▶ [Task directions]:
Within the records, which lines hold the string "should"? Report each one by copying it.

▶ [Records from a data source]:
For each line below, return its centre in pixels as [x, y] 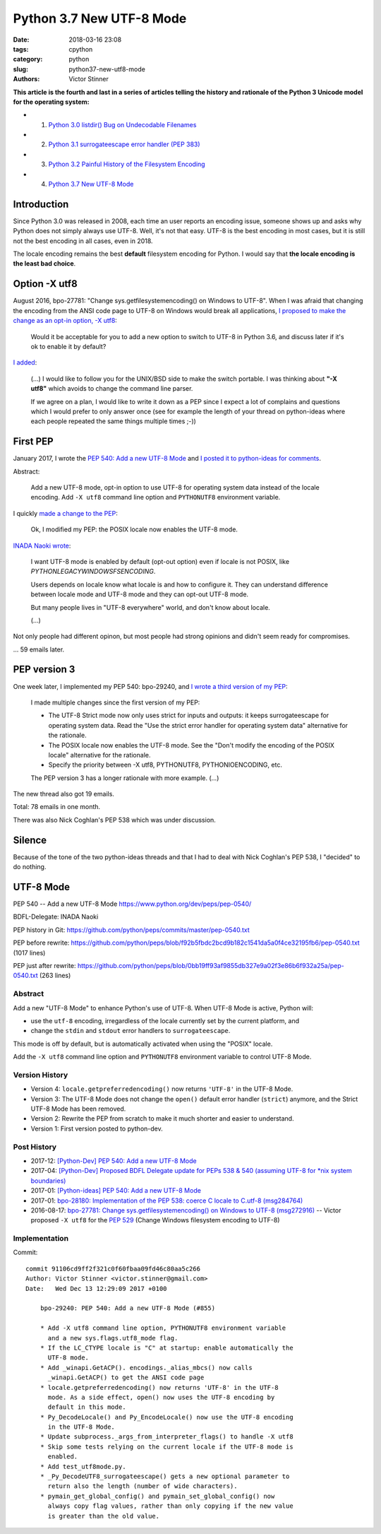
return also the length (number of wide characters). [143, 1486]
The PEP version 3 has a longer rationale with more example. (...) [125, 778]
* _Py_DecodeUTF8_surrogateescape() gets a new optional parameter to [165, 1476]
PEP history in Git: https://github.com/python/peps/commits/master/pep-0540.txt [131, 930]
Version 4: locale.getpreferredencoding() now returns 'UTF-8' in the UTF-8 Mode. [162, 1089]
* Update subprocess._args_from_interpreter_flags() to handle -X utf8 [167, 1437]
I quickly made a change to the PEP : [65, 513]
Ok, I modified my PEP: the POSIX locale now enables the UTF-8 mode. [134, 529]
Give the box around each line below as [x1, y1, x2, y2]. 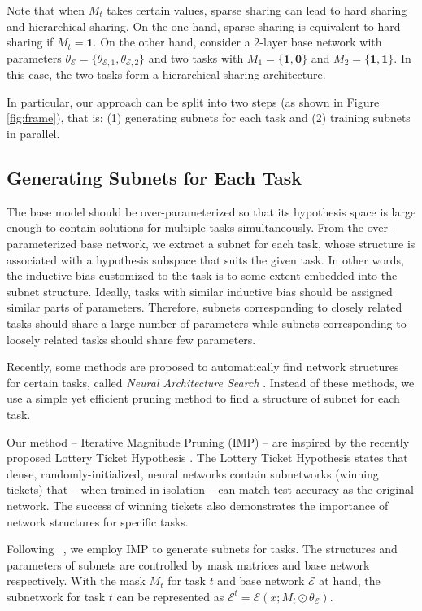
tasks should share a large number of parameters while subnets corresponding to [7, 314, 407, 331]
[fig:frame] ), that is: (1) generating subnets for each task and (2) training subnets [7, 109, 411, 126]
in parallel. [7, 125, 60, 142]
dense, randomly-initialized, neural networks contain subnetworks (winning [7, 465, 379, 482]
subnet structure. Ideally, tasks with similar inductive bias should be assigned [7, 282, 393, 299]
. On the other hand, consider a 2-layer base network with [93, 33, 382, 50]
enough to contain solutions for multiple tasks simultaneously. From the [7, 219, 364, 236]
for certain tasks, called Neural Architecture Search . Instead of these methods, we [7, 373, 415, 391]
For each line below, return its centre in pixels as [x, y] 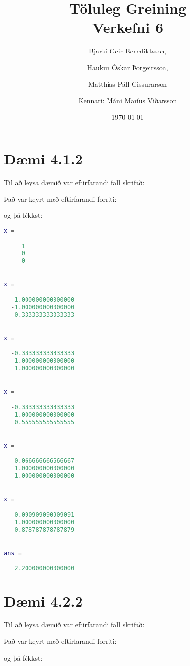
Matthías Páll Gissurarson [128, 84]
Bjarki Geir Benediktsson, [128, 51]
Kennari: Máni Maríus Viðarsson [128, 100]
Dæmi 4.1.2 [43, 159]
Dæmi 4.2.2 [43, 601]
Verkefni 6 [127, 27]
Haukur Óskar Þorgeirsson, [128, 67]
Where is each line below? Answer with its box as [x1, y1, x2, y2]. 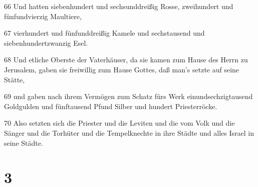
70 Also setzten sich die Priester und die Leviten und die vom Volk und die [4, 118, 235, 128]
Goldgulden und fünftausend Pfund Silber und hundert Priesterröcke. [4, 101, 217, 111]
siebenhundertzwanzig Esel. [4, 37, 88, 48]
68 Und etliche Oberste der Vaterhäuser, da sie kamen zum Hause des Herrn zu [4, 54, 248, 65]
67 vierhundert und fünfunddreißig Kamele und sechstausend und [4, 28, 205, 38]
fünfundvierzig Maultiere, [4, 11, 82, 21]
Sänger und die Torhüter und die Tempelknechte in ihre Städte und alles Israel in [4, 127, 254, 138]
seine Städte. [4, 137, 43, 148]
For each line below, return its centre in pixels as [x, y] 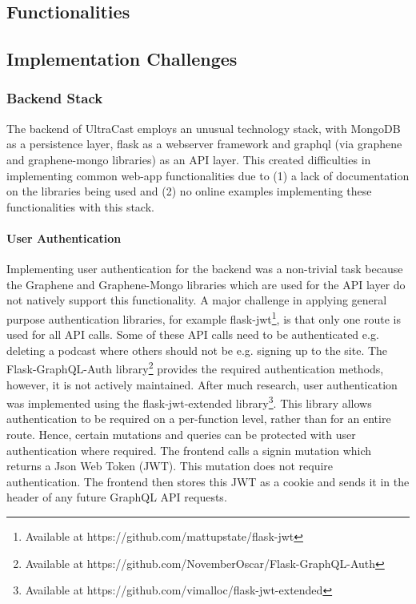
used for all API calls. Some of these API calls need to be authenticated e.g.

▶ [Expected answer]:
tasks should share a large number of parameters while subnets corresponding to [7, 314, 407, 331]
subnet structure. Ideally, tasks with similar inductive bias should be assigned [7, 282, 393, 299]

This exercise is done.